# [Work task]
A line below contains "pixels as (x, y)", and a later one contains "Esmeralda (94, 38)". Repeat both, with every line between them, exactly.

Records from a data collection
- Opening Delimiter -

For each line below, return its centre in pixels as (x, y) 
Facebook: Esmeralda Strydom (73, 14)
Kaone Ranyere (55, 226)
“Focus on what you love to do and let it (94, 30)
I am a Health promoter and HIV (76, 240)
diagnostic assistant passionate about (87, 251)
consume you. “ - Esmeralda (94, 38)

- Closing Delimiter -
- Opening Delimiter -

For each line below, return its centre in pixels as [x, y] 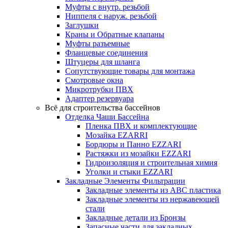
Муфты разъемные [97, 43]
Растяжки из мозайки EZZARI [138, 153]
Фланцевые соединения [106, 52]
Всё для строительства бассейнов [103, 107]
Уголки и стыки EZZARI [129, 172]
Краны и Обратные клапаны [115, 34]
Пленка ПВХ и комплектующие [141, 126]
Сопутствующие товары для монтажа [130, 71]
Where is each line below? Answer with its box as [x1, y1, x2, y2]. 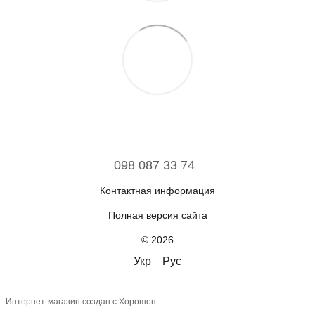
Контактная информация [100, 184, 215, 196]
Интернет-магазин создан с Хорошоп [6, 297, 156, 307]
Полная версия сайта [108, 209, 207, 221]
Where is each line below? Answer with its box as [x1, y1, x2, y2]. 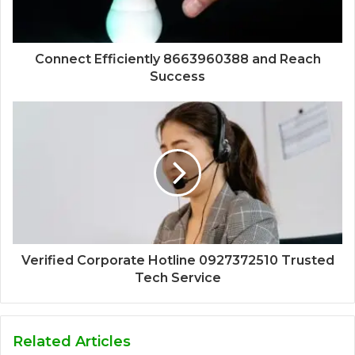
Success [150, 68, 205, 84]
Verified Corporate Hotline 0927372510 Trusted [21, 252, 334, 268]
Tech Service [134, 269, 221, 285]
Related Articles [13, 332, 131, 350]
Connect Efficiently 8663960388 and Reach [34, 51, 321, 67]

- Closing Delimiter -
- Opening Delimiter -

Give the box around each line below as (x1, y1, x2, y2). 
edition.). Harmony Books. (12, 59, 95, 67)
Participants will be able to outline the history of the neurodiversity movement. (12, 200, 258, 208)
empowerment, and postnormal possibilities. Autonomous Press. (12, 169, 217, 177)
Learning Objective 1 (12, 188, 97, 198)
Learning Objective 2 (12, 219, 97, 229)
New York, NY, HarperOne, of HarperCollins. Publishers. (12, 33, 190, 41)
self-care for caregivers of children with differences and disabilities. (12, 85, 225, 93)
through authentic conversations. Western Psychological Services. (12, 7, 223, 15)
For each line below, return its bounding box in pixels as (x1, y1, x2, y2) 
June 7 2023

- Closing Delimiter -

# [Task solution]
For each line below, return its centre in pixels as (x, y) 
Facebook: Esmeralda Strydom (73, 14)
Kaone Ranyere (55, 226)
“Focus on what you love to do and let it (94, 30)
I am a Health promoter and HIV (76, 240)
diagnostic assistant passionate about (87, 251)
consume you. “ - Esmeralda (94, 38)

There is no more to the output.